典拠のうち、郷帳、国絵図はそれぞれ正保郷帳、正保国絵図とされるもので、郷帳や国絵図が存在しない地域は、近い年次の郷村帳によります。なお、大和国、常陸国、下総国に関しては東京大学史料編纂所所蔵『正保・元禄・天保・明治村高比較表』の数字を使いました。下総国は和泉清司本に数字がなく、また常陸国に関しては寛永年中郷村帳(54万1967石0斗6升4合)、大和国に関しては寛永16年郷村帳(44万4056石9斗2升、外屋敷高450石8斗6升1合)の数字があるものの、『正保・元禄・天保・明治村高比較表』の数字の方は郡別石高があり、何らかの国絵図から数字を採用し、さらに寛永年中の石高よりも数字が更新されていると推測されたため、これらに関しては『正保・元禄・天保・明治村高比較表』の数字を使いました。文禄3年の蒲生領高の数字を採用している陸奥国会津領分、慶長郷帳の飛騨国、寛永の数字を使っている三河国、因幡国、伯耆国、讃岐国に関しては、『正保・元禄・天保・明治村高比較表』の方でより良い数字が見当たらないので(ほぼ同じ数字、あるいはより古い数字が採用されている)、和泉清司本の数字を採用しました。村数の内、相模国、下総国、常陸国などは菊地利夫本からの採用です。

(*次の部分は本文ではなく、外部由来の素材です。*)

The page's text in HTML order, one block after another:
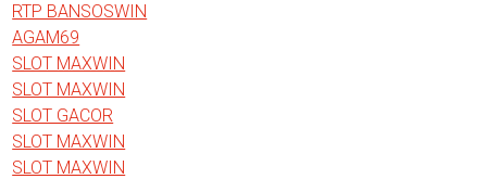
RTP BANSOSWIN
AGAM69
SLOT MAXWIN
SLOT MAXWIN
SLOT GACOR
SLOT MAXWIN
SLOT MAXWIN
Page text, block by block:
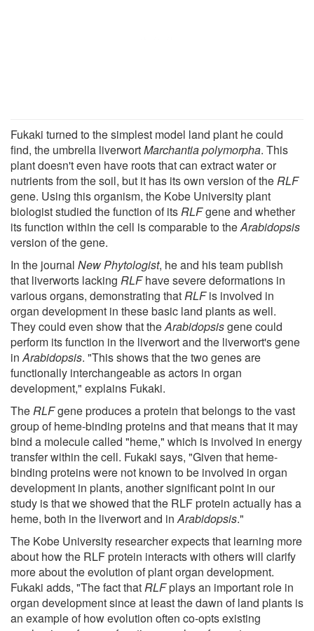
Fukaki turned to the simplest model land plant he could
find, the umbrella liverwortMarchantia polymorpha. This
plant doesn't even have roots that can extract water or
nutrients from the soil, but it has its own version of theRLF
gene. Using this organism, the Kobe University plant
biologist studied the function of itsRLFgene and whether
its function within the cell is comparable to theArabidopsis
version of the gene.
In the journal New Phytologist, he and his team publish
that liverworts lacking RLFhave severe deformations in
various organs, demonstrating thatRLFis involved in
organ development in these basic land plants as well.
They could even show that theArabidopsisgene could
perform its function in the liverwort and the liverwort's gene
inArabidopsis. "This shows that the two genes are
functionally interchangeable as actors in organ
development," explains Fukaki.
TheRLFgene produces a protein that belongs to the vast
group of heme-binding proteins and that means that it may
bind a molecule called "heme," which is involved in energy
transfer within the cell. Fukaki says, "Given that heme-
binding proteins were not known to be involved in organ
development in plants, another significant point in our
study is that we showed that the RLF protein actually has a
heme, both in the liverwort and inArabidopsis."
The Kobe University researcher expects that learning more
about how the RLF protein interacts with others will clarify
more about the evolution of plant organ development.
Fukaki adds, "The fact thatRLFplays an important role in
organ development since at least the dawn of land plants is
an example of how evolution often co-opts existing
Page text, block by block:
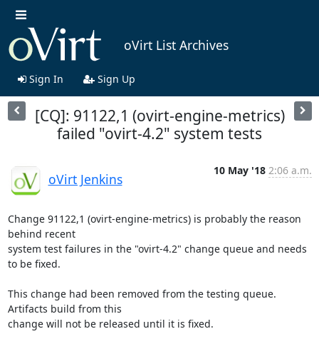
oVirt List Archives
Sign In Sign Up
[CQ]: 91122,1 (ovirt-engine-metrics)
failed "ovirt-4.2" system tests
oVirt Jenkins
10 May '18 2:06 a.m.
Change 91122,1 (ovirt-engine-metrics) is probably the reason
behind recent
system test failures in the "ovirt-4.2" change queue and needs
to be fixed.
This change had been removed from the testing queue.
Artifacts build from this
change will not be released until it is fixed.
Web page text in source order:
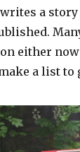
a
either
a list to
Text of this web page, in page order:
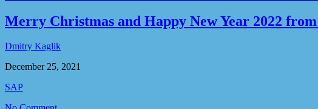
Merry Christmas and Happy New Year 2022
Dmitry Kaglik
December 25, 2021
SAP
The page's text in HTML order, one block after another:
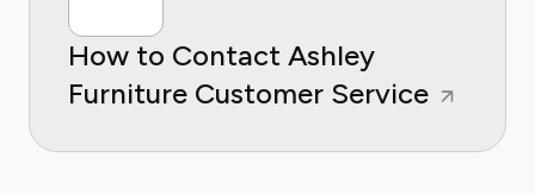
How to Contact Ashley
Furniture Customer Service
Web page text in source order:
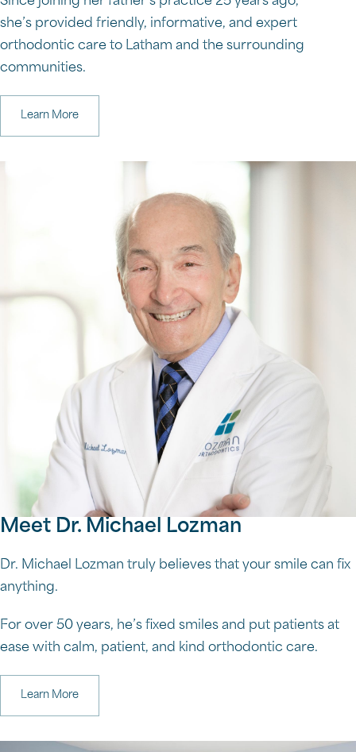
she’s provided friendly, informative, and expert
orthodontic care to Latham and the surrounding
communities.
Learn More
Meet Dr. Michael Lozman
Dr. Michael Lozman truly believes that your smile can fix
anything.
For over 50 years, he’s fixed smiles and put patients at
ease with calm, patient, and kind orthodontic care.
Learn More
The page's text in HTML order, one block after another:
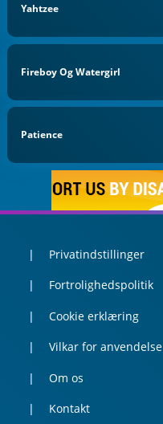
Yahtzee
Fireboy Og Watergirl
Patience
Privatindstillinger
Fortrolighedspolitik
Cookie erklæring
Vilkar for anvendelse
Om os
Kontakt
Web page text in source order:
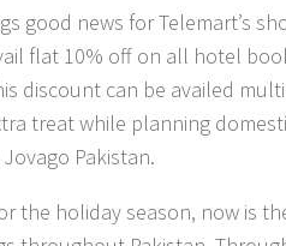
good news for Telemart’s
flat 10% off on all hotel
discount can be availed
treat while planning
Pakistan.
the holiday season, now is
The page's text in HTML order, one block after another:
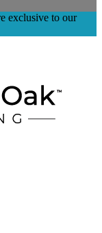
exclusive to our
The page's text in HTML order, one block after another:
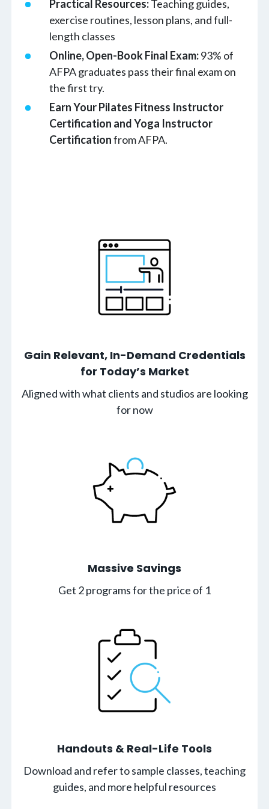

また陸奥国内の旧国別人口の合計、出羽国内の旧国別人口の合計がそれぞれの草高、内高と一致しませんが、これは陸奥国南部領分と出羽国の郡別石高の合計と総計が一致しておらず、一部郡別の内訳が記されていない小物成高や新田高等が草高や新田高に加えられているせいです。村数についても一致しない箇所がありあすが、例えば出羽国の場合、個々の郡別本村数・新田村数と合計が一致しませんが、新田村の名前が記載されていない郡もあるため、正確な数字を検証できないためです。

津軽領分の事例を見れば分かるように、これらの石高は米の生産力だけを表したものではなく、麦や大豆、塩、あるいは屋敷や林など、面積で表せるものは米の生産力に換算した石高を設置して、租税を徴収していたわけです。また米で納められないものは物納や金納となり、面積で表せないものは小物成として別個記載されました。

一応石高はおおよそ第一次産業の生産高を米の収穫高に換算した数字で、実際に取れる米の収穫量は、これらの石高を下回るはずです。それでは実際の米の収穫高はどの程度だったのでしょうか?それについて次回まとめたいと思います。
[81124] 2012年 7月 16日(月)17:26:58【5】YT さん
1598年~1872年の旧国別石高の変遷 それぞれの史料について
以下[81123]の表の解説です。

【(1) 慶長3年】 『大日本租税志』「慶長三年検地目録」
[72089]でも紹介しましたが、慶長3年(1598年)の石高は『大日本租税志』収録の『慶長三年検地目録』によります。太閤検地の結果として色々な書物に引用されていますが、検地が十分実施されなかったところは石高が低目に出ています。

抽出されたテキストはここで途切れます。